- [Brief]: Copy out every line in the entries below that includes "宅配ボック".

==== Recorded data ====

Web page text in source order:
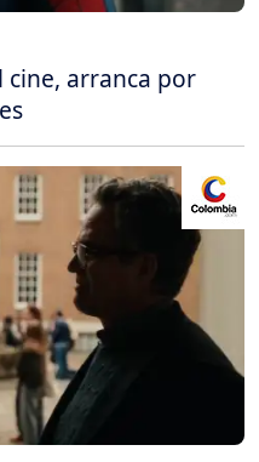
cine, arranca por
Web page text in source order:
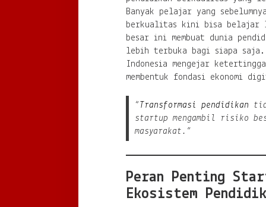
Banyak pelajar yang
berkualitas kini bisa belajar
besar ini membuat dunia
lebih terbuka bagi siapa saja.
Indonesia mengejar
membentuk fondasi ekonomi
“ Transformasi pendidikan
startup mengambil risiko
masyarakat.”
Peran Penting
Ekosistem
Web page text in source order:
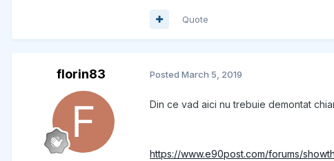
Quote
florin83 Posted March 5, 2019
Din ce vad aici nu trebuie demontat
https://www.e90post.com/forums/
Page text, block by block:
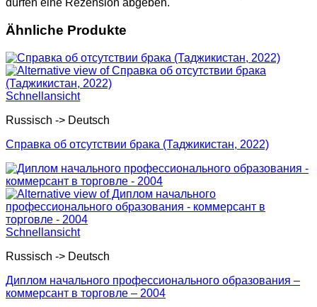
dürfen eine Rezension abgeben.
Ähnliche Produkte
Schnellansicht
Russisch -> Deutsch
Справка об отсутствии брака (Таджикистан, 2022)
Schnellansicht
Russisch -> Deutsch
Диплом начального профессионального образования –
коммерсант в торговле – 2004
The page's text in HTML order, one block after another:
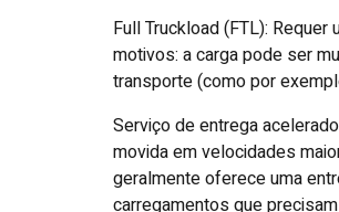
Full Truckload (FTL):
motivos: a carga pode ser
transporte (como por
Serviço de entrega
movida em velocidades
geralmente oferece uma
carregamentos que
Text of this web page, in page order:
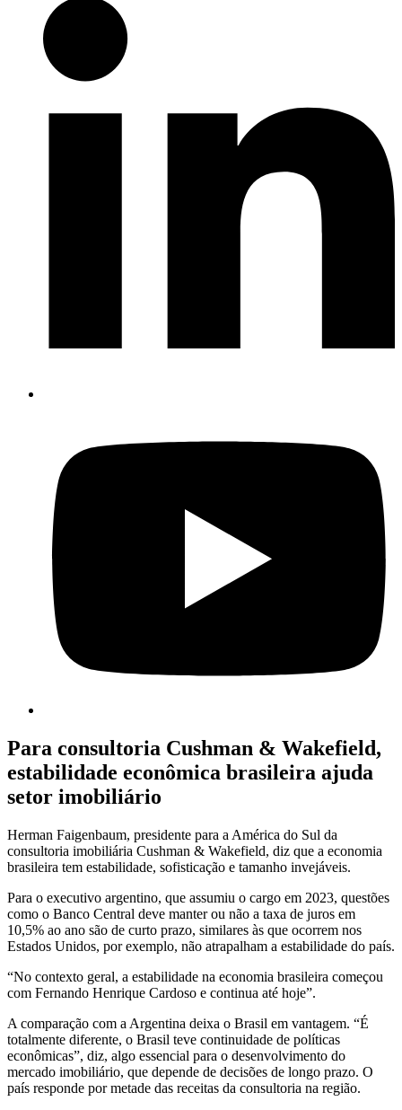
Para consultoria Cushman & Wakefield,
estabilidade econômica brasileira ajuda
setor imobiliário
Herman Faigenbaum, presidente para a América do Sul da
consultoria imobiliária Cushman & Wakefield, diz que a economia
brasileira tem estabilidade, sofisticação e tamanho invejáveis.
Para o executivo argentino, que assumiu o cargo em 2023, questões
como o Banco Central deve manter ou não a taxa de juros em
10,5% ao ano são de curto prazo, similares às que ocorrem nos
Estados Unidos, por exemplo, não atrapalham a estabilidade do país.
“No contexto geral, a estabilidade na economia brasileira começou
com Fernando Henrique Cardoso e continua até hoje”.
A comparação com a Argentina deixa o Brasil em vantagem. “É
totalmente diferente, o Brasil teve continuidade de políticas
econômicas”, diz, algo essencial para o desenvolvimento do
mercado imobiliário, que depende de decisões de longo prazo. O
país responde por metade das receitas da consultoria na região.
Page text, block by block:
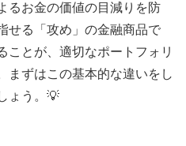
るお金の価値の目減りを防
せる「攻め」の金融商品で
ことが、適切なポートフォリ
まずはこの基本的な違いをし
ょう。💡
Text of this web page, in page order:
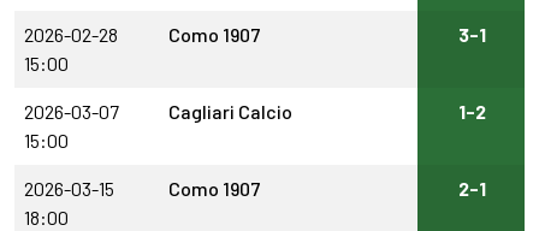
2026-02-28
15:00
Como 1907 3-1
2026-03-07
15:00
Cagliari Calcio 1-2
2026-03-15
18:00
Como 1907 2-1
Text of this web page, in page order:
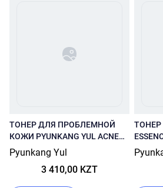
ТОНЕР ДЛЯ ПРОБЛЕМНОЙ
КОЖИ PYUNKANG YUL ACNE
TONER 150 МЛ
Pyunkang Yul
3 410,00 KZT
ТОНЕР
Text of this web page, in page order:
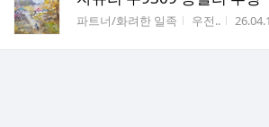
게시판명
파트너/화려한 일족 작성자
우전.. 작성
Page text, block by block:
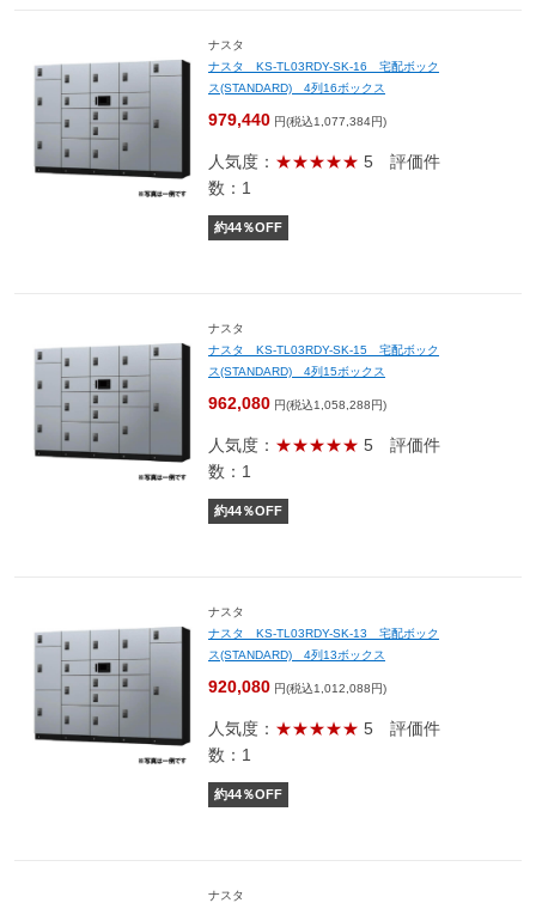
ナスタ
ナスタ KS-TL03RDY-SK-16 宅配ボック
ス(STANDARD) 4列16ボックス
979,440 円(税込1,077,384円)
人気度： ★★★★★ 5 評価件
数：1
約44％OFF
ナスタ
ナスタ KS-TL03RDY-SK-15 宅配ボック
ス(STANDARD) 4列15ボックス
962,080 円(税込1,058,288円)
人気度： ★★★★★ 5 評価件
数：1
約44％OFF
ナスタ
ナスタ KS-TL03RDY-SK-13 宅配ボック
ス(STANDARD) 4列13ボックス
920,080 円(税込1,012,088円)
人気度： ★★★★★ 5 評価件
数：1
約44％OFF
ナスタ
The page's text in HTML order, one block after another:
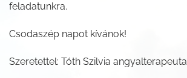
feladatunkra.
Csodaszép napot kívánok!
Szeretettel: Tóth Szilvia angyalterapeuta
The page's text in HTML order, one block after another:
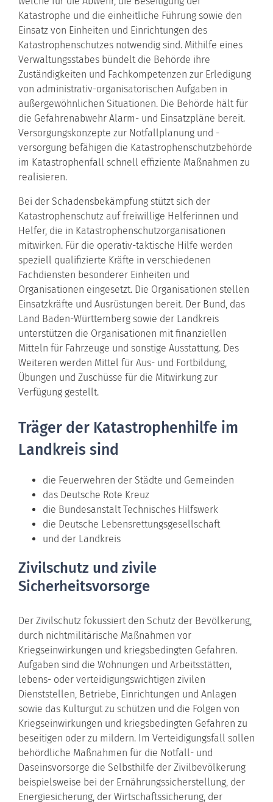
Katastrophe und die einheitliche Führung sowie den
Einsatz von Einheiten und Einrichtungen des
Katastrophenschutzes notwendig sind. Mithilfe eines
Verwaltungsstabes bündelt die Behörde ihre
Zuständigkeiten und Fachkompetenzen zur Erledigung
von administrativ-organisatorischen Aufgaben in
außergewöhnlichen Situationen. Die Behörde hält für
die Gefahrenabwehr Alarm- und Einsatzpläne bereit.
Versorgungskonzepte zur Notfallplanung und -
versorgung befähigen die Katastrophenschutzbehörde
im Katastrophenfall schnell effiziente Maßnahmen zu
realisieren.
Bei der Schadensbekämpfung stützt sich der
Katastrophenschutz auf freiwillige Helferinnen und
Helfer, die in Katastrophenschutzorganisationen
mitwirken. Für die operativ-taktische Hilfe werden
speziell qualifizierte Kräfte in verschiedenen
Fachdiensten besonderer Einheiten und
Organisationen eingesetzt. Die Organisationen stellen
Einsatzkräfte und Ausrüstungen bereit. Der Bund, das
Land Baden-Württemberg sowie der Landkreis
unterstützen die Organisationen mit finanziellen
Mitteln für Fahrzeuge und sonstige Ausstattung. Des
Weiteren werden Mittel für Aus- und Fortbildung,
Übungen und Zuschüsse für die Mitwirkung zur
Verfügung gestellt.
Träger der Katastrophenhilfe im
Landkreis sind
die Feuerwehren der Städte und Gemeinden
das Deutsche Rote Kreuz
die Bundesanstalt Technisches Hilfswerk
die Deutsche Lebensrettungsgesellschaft
und der Landkreis
Zivilschutz und zivile
Sicherheitsvorsorge
Der Zivilschutz fokussiert den Schutz der Bevölkerung,
durch nichtmilitärische Maßnahmen vor
Kriegseinwirkungen und kriegsbedingten Gefahren.
Aufgaben sind die Wohnungen und Arbeitsstätten,
lebens- oder verteidigungswichtigen zivilen
Dienststellen, Betriebe, Einrichtungen und Anlagen
sowie das Kulturgut zu schützen und die Folgen von
Kriegseinwirkungen und kriegsbedingten Gefahren zu
beseitigen oder zu mildern. Im Verteidigungsfall sollen
behördliche Maßnahmen für die Notfall- und
Daseinsvorsorge die Selbsthilfe der Zivilbevölkerung
beispielsweise bei der Ernährungssicherstellung, der
Energiesicherung, der Wirtschaftssicherung, der
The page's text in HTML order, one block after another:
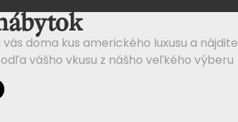
vás doma kus amerického luxusu a nájdite
vášho vkusu z nášho veľkého výberu
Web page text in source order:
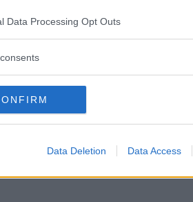
Data Processing Opt Outs
Data Deletion Data Access
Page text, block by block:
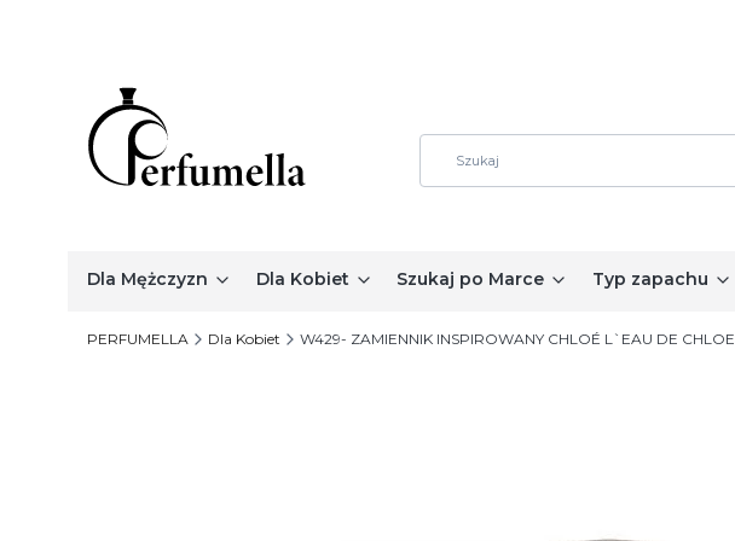
Dla Mężczyzn Dla Kobiet Szukaj po Marce Typ zapachu
PERFUMELLA Dla Kobiet W429- ZAMIENNIK INSPIROWANY CHLOÉ L`EAU DE CHLOE
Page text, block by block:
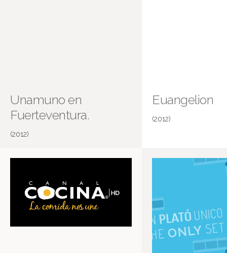
Unamuno en
Fuerteventura.
(2012)
Euangelion
(2012)
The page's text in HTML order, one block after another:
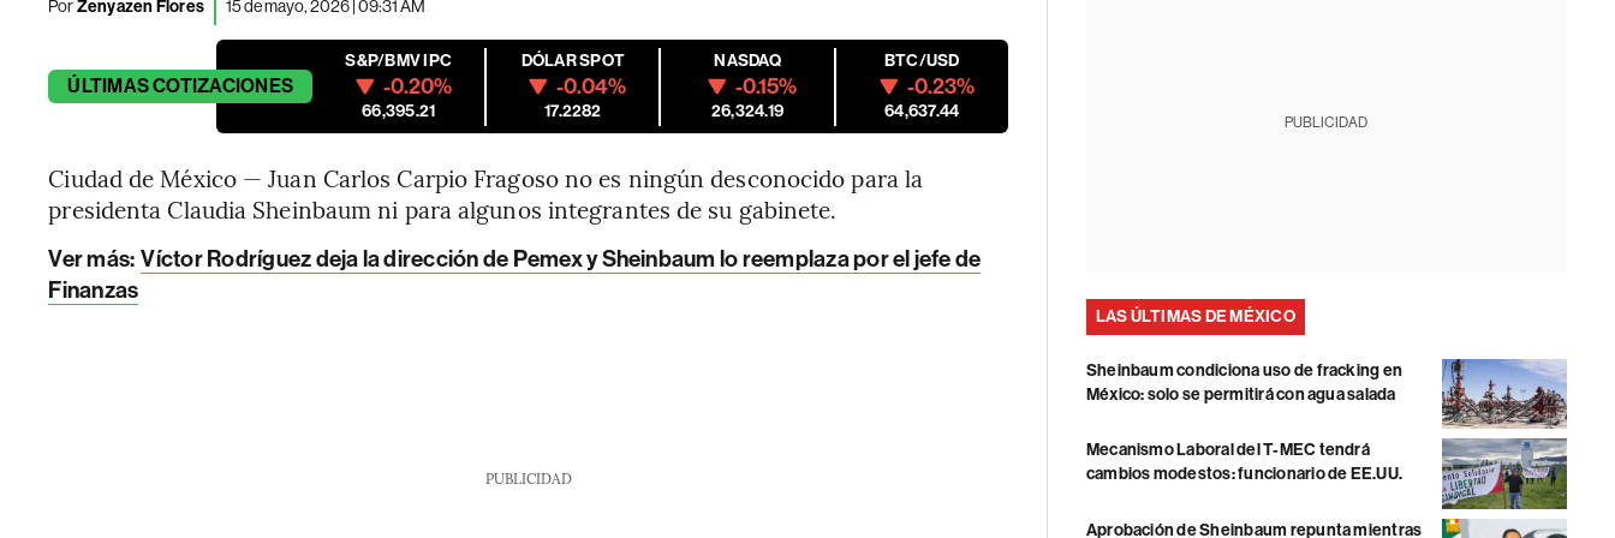
PorZenyazen Flores 15 de mayo, 2026 | 09:31 AM
ÚLTIMASCOTIZACIONES
S&P/BMV IPC
-0.20%
66,395.21
DÓLAR SPOT
-0.04%
17.2282
NASDAQ
-0.15%
26,324.19
BTC/USD
-0.23%
64,637.44
Ciudad de México — Juan Carlos Carpio Fragoso no es ningún desconocido para la
presidenta Claudia Sheinbaum ni para algunos integrantes de su gabinete.
Ver más: Víctor Rodríguez deja la dirección de Pemex y Sheinbaum lo reemplaza por el jefe de
Finanzas
PUBLICIDAD
PUBLICIDAD
LAS ÚLTIMAS DE MÉXICO
Sheinbaum condiciona uso de fracking en
México: solo se permitirá con agua salada
Mecanismo Laboral del T-MEC tendrá
cambios modestos: funcionario de EE.UU.
Aprobación de Sheinbaum repunta mientras
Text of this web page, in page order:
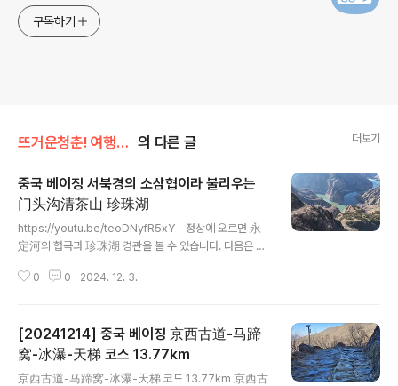
구독하기
뜨거운청춘! 여행의희열!! 트립투고!!! 히어위고!!!!/드론과 여행 의 다른 글 더보기
중국 베이징 서북경의 소삼협이라 불리우는
门头沟清茶山 珍珠湖
https://youtu.be/teoDNyfR5xY 정상에 오르면 永
定河의 협곡과 珍珠湖 경관을 볼 수 있습니다. 다음은 20
utube.com/watch?v=n2ma4wpxVA4 이 영상은 등
0 0 2024. 12. 3.
[20241214] 중국 베이징 京西古道-马蹄
窝-冰瀑-天梯 코스 13.77km
京西古道-马蹄窝-冰瀑-天梯 코드 13.77km 京西古
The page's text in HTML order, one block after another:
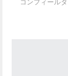
コンフィール
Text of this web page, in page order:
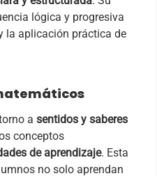
lógica y progresiva
la aplicación práctica de
a sentidos y saberes
conceptos
de aprendizaje. Esta
no solo aprendan
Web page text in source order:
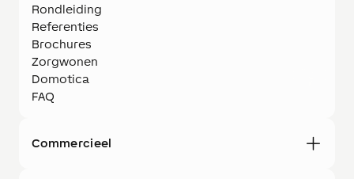
Rondleiding
Referenties
Brochures
Zorgwonen
Domotica
FAQ
Commercieel
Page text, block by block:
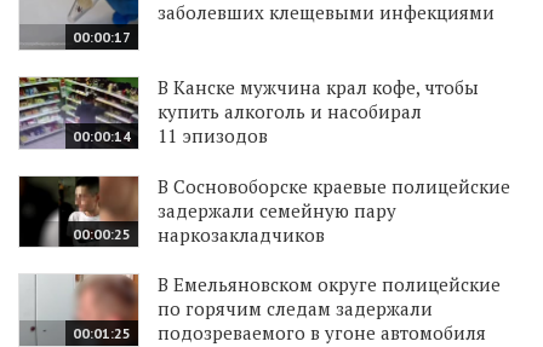
00:00:17
заболевших клещевыми инфекциями
00:00:14
В Канске мужчина крал кофе, чтобы
купить алкоголь и насобирал
11 эпизодов
00:00:25
В Сосновоборске краевые полицейские
задержали семейную пару
наркозакладчиков
00:01:25
В Емельяновском округе полицейские
по горячим следам задержали
подозреваемого в угоне автомобиля
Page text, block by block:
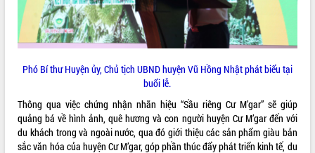
Thứ trưởng Bộ Nông nghiệp và Môi
trường Nguyễn Hoàng Hiệp khảo sát
vùng trồng và doanh nghiệp đóng gói
Trình diễn nghệ thuật chế biến các
Đắk Lắk công bố Quy hoạch và xúc
tiến đầu tư tỉnh
Ngành cá ngừ Đắk Lắk chủ động thích
Phó Bí thư Huyện ủy, Chủ tịch UBND huyện Vũ Hồng Nhật phát biểu tại
buổi lễ.
Thông qua việc chứng nhận nhãn hiệu “Sầu riêng Cư M’gar” sẽ giúp
quảng bá về hình ảnh, quê hương và con người huyện Cư M’gar đến với
du khách trong và ngoài nước, qua đó giới thiệu các sản phẩm giàu bản
sắc văn hóa của huyện Cư M’gar, góp phần thúc đẩy phát triển kinh tế, du
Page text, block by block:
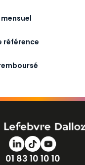
référence
Numéro de téléphone
01 83 10 10 10
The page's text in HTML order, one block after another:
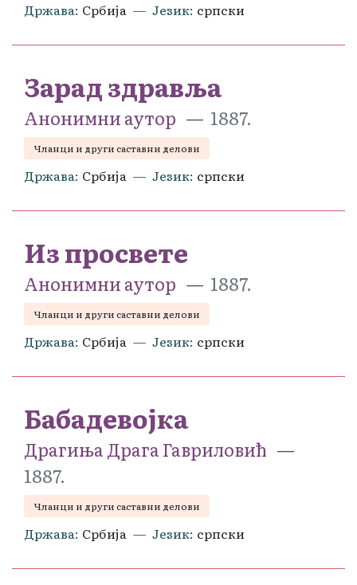
Држава Србија Језик српски
Зарад здравља
Анонимни аутор 1887.
Чланци и други саставни делови
Држава Србија Језик српски
Из просвете
Анонимни аутор 1887.
Чланци и други саставни делови
Држава Србија Језик српски
Бабадевојка
Драгиња Драга Гавриловић
1887.
Чланци и други саставни делови
Држава Србија Језик српски

====

- [Solved problem]:
ナスタ KS-TL03RDY-SK-16 宅配ボック
ナスタ KS-TL03RDY-SK-15 宅配ボック
ナスタ KS-TL03RDY-SK-13 宅配ボック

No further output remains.